**WHAT YOU NEED TO DO:**
Only the lines below from the one containing "standardized, and the" through the one containing "Check Stock / Pricing" belong in the answer, set down exactly, with the pictures left out.

**AVAILABLE RECORDS:**
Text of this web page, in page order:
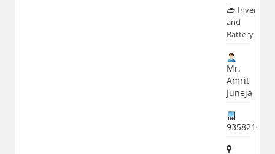
Inverter
and
Battery
Mr.
Amrit
Juneja
9358210007
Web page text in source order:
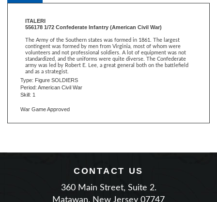
The Army of the Southern states was formed in 1861. The largest
contingent was formed by men from Virginia, most of whom were
volunteers and not professional soldiers. A lot of equipment was not
standardized, and the uniforms were quite diverse. The Confederate
army was led by Robert E. Lee, a great general both on the battlefield
and as a strategist.
Type: Figure SOLDIERS
Period: American Civil War
Skill: 1
War Game Approved
CONTACT US
360 Main Street, Suite 2.
Matawan, New Jersey 07747
Phone: (732) 225-2100
| Email Us
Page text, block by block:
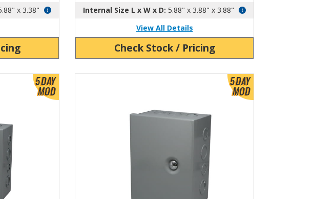
x 3.38"
Internal Size L x W x D: 5.88" x 3.88" x 3.88"
View All Details
Check Stock / Pricing
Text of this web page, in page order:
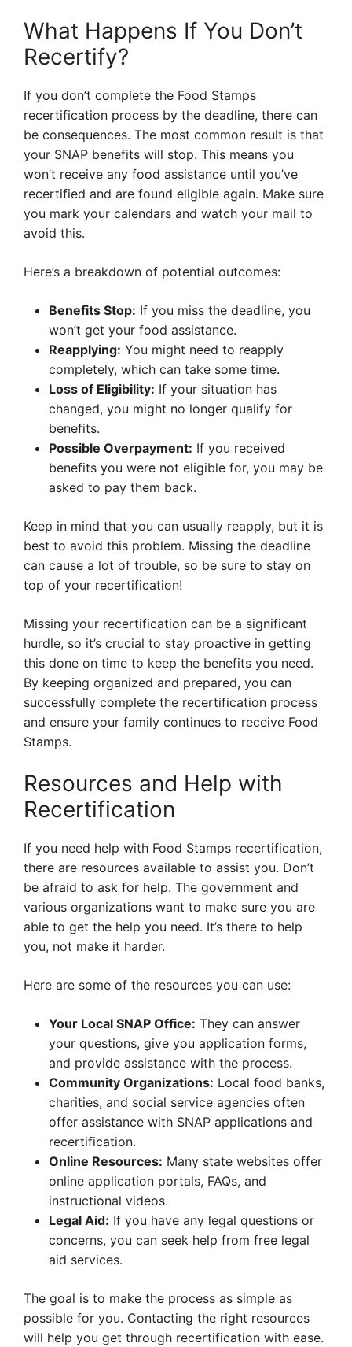
What Happens If You Don’t
Recertify?
If you don’t complete the Food Stamps
recertification process by the deadline, there can
be consequences. The most common result is that
your SNAP benefits will stop. This means you
won’t receive any food assistance until you’ve
recertified and are found eligible again. Make sure
you mark your calendars and watch your mail to
avoid this.
Here’s a breakdown of potential outcomes:
Benefits Stop: If you miss the deadline, you
won’t get your food assistance.
Reapplying: You might need to reapply
completely, which can take some time.
Loss of Eligibility: If your situation has
changed, you might no longer qualify for
benefits.
Possible Overpayment: If you received
benefits you were not eligible for, you may be
asked to pay them back.
Keep in mind that you can usually reapply, but it is
best to avoid this problem. Missing the deadline
can cause a lot of trouble, so be sure to stay on
top of your recertification!
Missing your recertification can be a significant
hurdle, so it’s crucial to stay proactive in getting
this done on time to keep the benefits you need.
By keeping organized and prepared, you can
successfully complete the recertification process
and ensure your family continues to receive Food
Stamps.
Resources and Help with
Recertification
If you need help with Food Stamps recertification,
there are resources available to assist you. Don’t
be afraid to ask for help. The government and
various organizations want to make sure you are
able to get the help you need. It’s there to help
you, not make it harder.
Here are some of the resources you can use:
Your Local SNAP Office: They can answer
your questions, give you application forms,
and provide assistance with the process.
Community Organizations: Local food banks,
charities, and social service agencies often
offer assistance with SNAP applications and
recertification.
Online Resources: Many state websites offer
online application portals, FAQs, and
instructional videos.
Legal Aid: If you have any legal questions or
concerns, you can seek help from free legal
aid services.
The goal is to make the process as simple as
possible for you. Contacting the right resources
will help you get through recertification with ease.
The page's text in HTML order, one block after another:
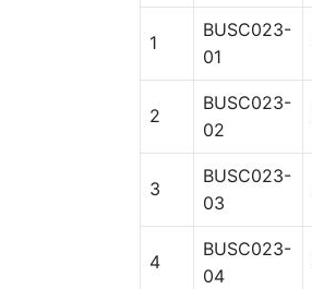
1
BUSC023-
01
2
BUSC023-
02
3
BUSC023-
03
4
BUSC023-
04
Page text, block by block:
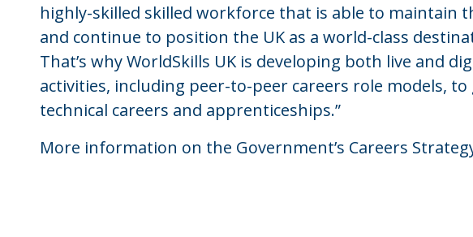
highly-skilled skilled workforce that is able to maintain
and continue to position the UK as a world-class
That’s why WorldSkills UK is developing both live and
activities, including peer-to-peer careers role models,
technical careers and apprenticeships.”
More information on the Government’s Careers
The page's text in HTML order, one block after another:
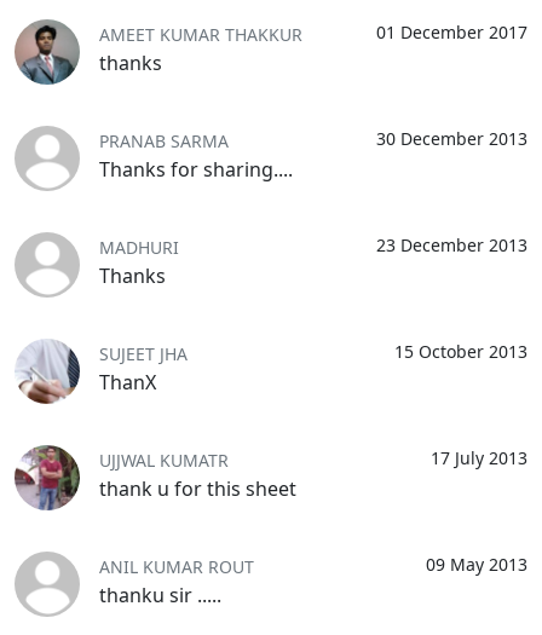
01 December 2017
AMEET KUMAR THAKKUR
thanks
30 December 2013
PRANAB SARMA
Thanks for sharing....
23 December 2013
MADHURI
Thanks
15 October 2013
SUJEET JHA
ThanX
17 July 2013
UJJWAL KUMATR
thank u for this sheet
09 May 2013
ANIL KUMAR ROUT
thanku sir .....
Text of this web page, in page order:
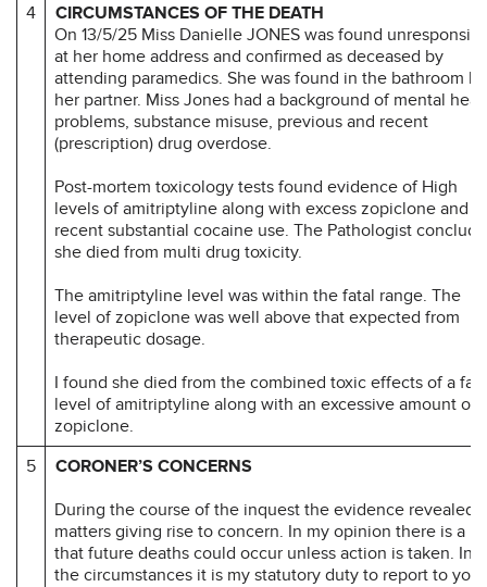
4
CIRCUMSTANCES OF THE DEATH
On 13/5/25 Miss Danielle JONES was found
at her home address and confirmed as deceased by
attending paramedics. She was found in the bathroom by
her partner. Miss Jones had a background of mental
problems, substance misuse, previous and recent
(prescription) drug overdose.
Post-mortem toxicology tests found evidence of High
levels of amitriptyline along with excess zopiclone and
recent substantial cocaine use. The Pathologist
she died from multi drug toxicity.
The amitriptyline level was within the fatal range. The
level of zopiclone was well above that expected from
therapeutic dosage.
I found she died from the combined toxic effects of a
level of amitriptyline along with an excessive amount of
zopiclone.
5
CORONER’S CONCERNS
During the course of the inquest the evidence revealed
matters giving rise to concern. In my opinion there is a
that future deaths could occur unless action is taken. In
the circumstances it is my statutory duty to report to you.
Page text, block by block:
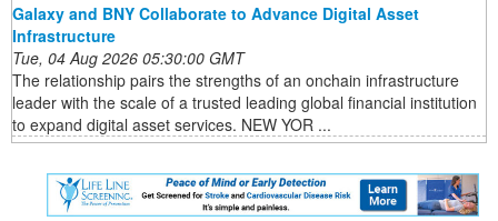
Galaxy and BNY Collaborate to Advance Digital Asset
Infrastructure
Tue, 04 Aug 2026 05:30:00 GMT
The relationship pairs the strengths of an onchain infrastructure
leader with the scale of a trusted leading global financial institution
to expand digital asset services. NEW YOR ...
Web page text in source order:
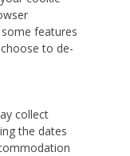
features
to de-
collect
the dates
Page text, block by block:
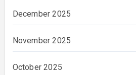
December 2025
November 2025
October 2025
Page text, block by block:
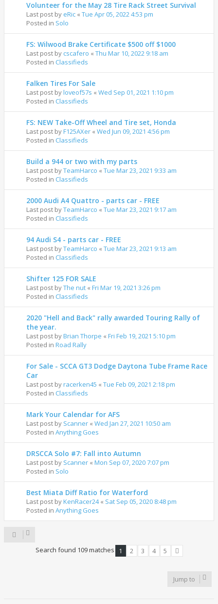
Volunteer for the May 28 Tire Rack Street Survival
Last post by eRic « Tue Apr 05, 2022 4:53 pm
Posted in Solo
FS: Wilwood Brake Certificate $500 off $1000
Last post by cscafero « Thu Mar 10, 2022 9:18 am
Posted in Classifieds
Falken Tires For Sale
Last post byloveof57s « Wed Sep 01, 2021 1:10 pm
Posted in Classifieds
FS: NEW Take-Off Wheel and Tire set, Honda
Last post byF125AXer « Wed Jun 09, 2021 4:56 pm
Posted in Classifieds
Build a 944 or two with my parts
Last post byTeamHarco « Tue Mar 23, 2021 9:33 am
Posted in Classifieds
2000 Audi A4 Quattro - parts car - FREE
Last post byTeamHarco « Tue Mar 23, 2021 9:17 am
Posted in Classifieds
94 Audi S4 - parts car - FREE
Last post byTeamHarco « Tue Mar 23, 2021 9:13 am
Posted in Classifieds
Shifter 125 FOR SALE
Last post byThe nut « Fri Mar 19, 2021 3:26 pm
Posted in Classifieds
2020 "Hell and Back" rally awarded Touring Rally of
the year.
Last post byBrian Thorpe « Fri Feb 19, 2021 5:10 pm
Posted in Road Rally
For Sale - SCCA GT3 Dodge Daytona Tube Frame Race
Car
Last post byracerken45 « Tue Feb 09, 2021 2:18 pm
Posted in Classifieds
Mark Your Calendar for AFS
Last post by Scanner « Wed Jan 27, 2021 10:50 am
Posted in Anything Goes
DRSCCA Solo #7: Fall into Autumn
Last post by Scanner « Mon Sep 07, 2020 7:07 pm
Posted in Solo
Best Miata Diff Ratio for Waterford
Last post byKenRacer24« Sat Sep 05, 2020 8:48 pm
Posted in Anything Goes
Search found 109 matches 1 2 3 4
5
Jump to
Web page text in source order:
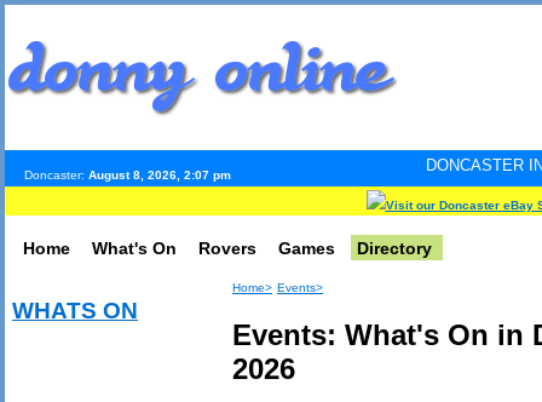
Doncaster: August 8, 2026, 2:07 pm
DONCASTER
Visit our Doncaster eBay
Home What's On Rovers Games Directory
WHATS ON
Home> Events>
Events: What's On in
2026
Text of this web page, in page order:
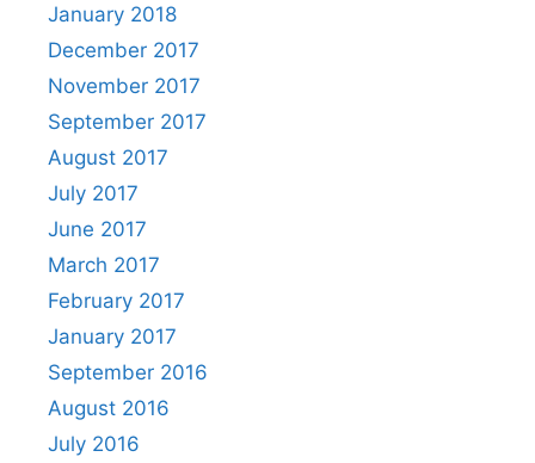
January 2018
December 2017
November 2017
September 2017
August 2017
July 2017
June 2017
March 2017
February 2017
January 2017
September 2016
August 2016
July 2016
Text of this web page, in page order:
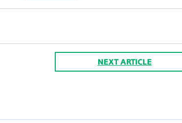
NEXT ARTICLE
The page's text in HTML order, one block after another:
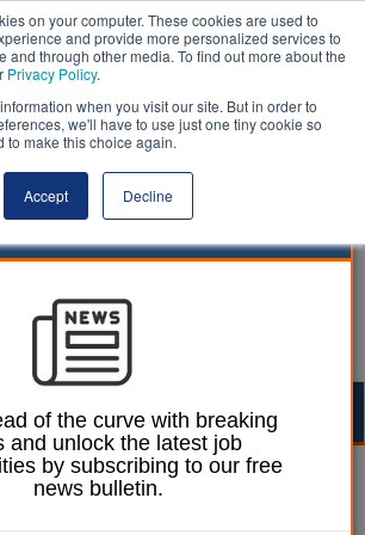
on your computer. These cookies are used to
and provide more personalized services to
and through other media. To find out more about the
Privacy Policy.
when you visit our site. But in order to
we'll have to use just one tiny cookie so
to make this choice again.
Accept Decline
July 2026
falls in
of the curve with breaking
and unlock the latest job
by subscribing to our free
news bulletin.
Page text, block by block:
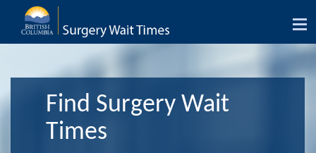
Find Surgery Wait
Times
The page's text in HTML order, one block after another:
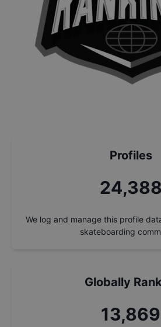
Profiles
26,135
We log and manage this profile
skateboarding
Globally
14,862
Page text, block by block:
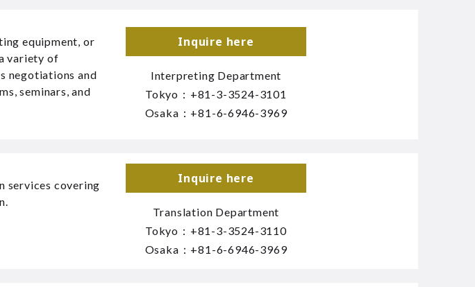
equipment, or
variety of
negotiations and
seminars, and
Inquire here
Interpreting Department
Tokyo： +81-3-3524-3101
Osaka： +81-6-6946-3969
services covering
Inquire here
Translation Department
Tokyo： +81-3-3524-3110
Osaka： +81-6-6946-3969
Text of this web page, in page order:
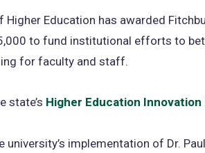
Education has awarded
to fund institutional efforts to
for faculty and staff.
state’s Higher Education Innovation
implementation of Dr. Paul
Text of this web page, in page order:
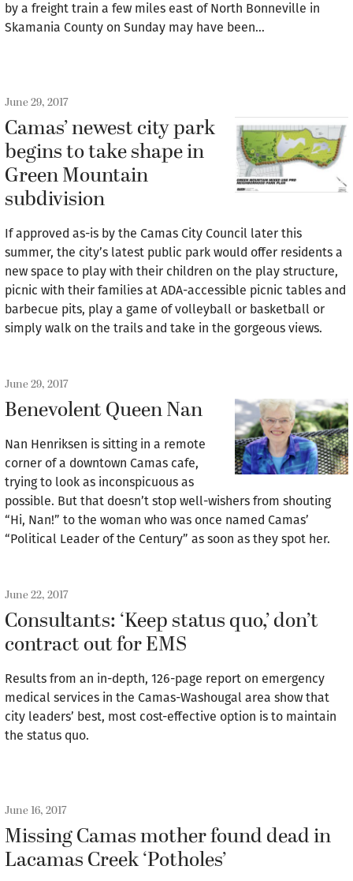
by a freight train a few miles east of North Bonneville in
Skamania County on Sunday may have been…
June 29, 2017
Camas’ newest city park
begins to take shape in
Green Mountain
subdivision
If approved as-is by the Camas City Council later this
summer, the city’s latest public park would offer residents a
new space to play with their children on the play structure,
picnic with their families at ADA-accessible picnic tables and
barbecue pits, play a game of volleyball or basketball or
simply walk on the trails and take in the gorgeous views.
June 29, 2017
Benevolent Queen Nan
Nan Henriksen is sitting in a remote
corner of a downtown Camas cafe,
trying to look as inconspicuous as
possible. But that doesn’t stop well-wishers from shouting
“Hi, Nan!” to the woman who was once named Camas’
“Political Leader of the Century” as soon as they spot her.
June 22, 2017
Consultants: ‘Keep status quo,’ don’t
contract out for EMS
Results from an in-depth, 126-page report on emergency
medical services in the Camas-Washougal area show that
city leaders’ best, most cost-effective option is to maintain
the status quo.
June 16, 2017
Missing Camas mother found dead in
Lacamas Creek ‘Potholes’

**SOLUTION FOR THIS TASK:**
standardized, and the uniforms were quite diverse. The Confederate
army was led by Robert E. Lee, a great general both on the battlefield
and as a strategist.
Type: Figure SOLDIERS
Period: American Civil War
Skill: 1
War Game Approved
CONTACT US
360 Main Street, Suite 2.
Matawan, New Jersey 07747
Phone: (732) 225-2100
| Email Us
Page text, block by block:
x 3.38"
Internal Size L x W x D: 5.88" x 3.88" x 3.88"
View All Details
Check Stock / Pricing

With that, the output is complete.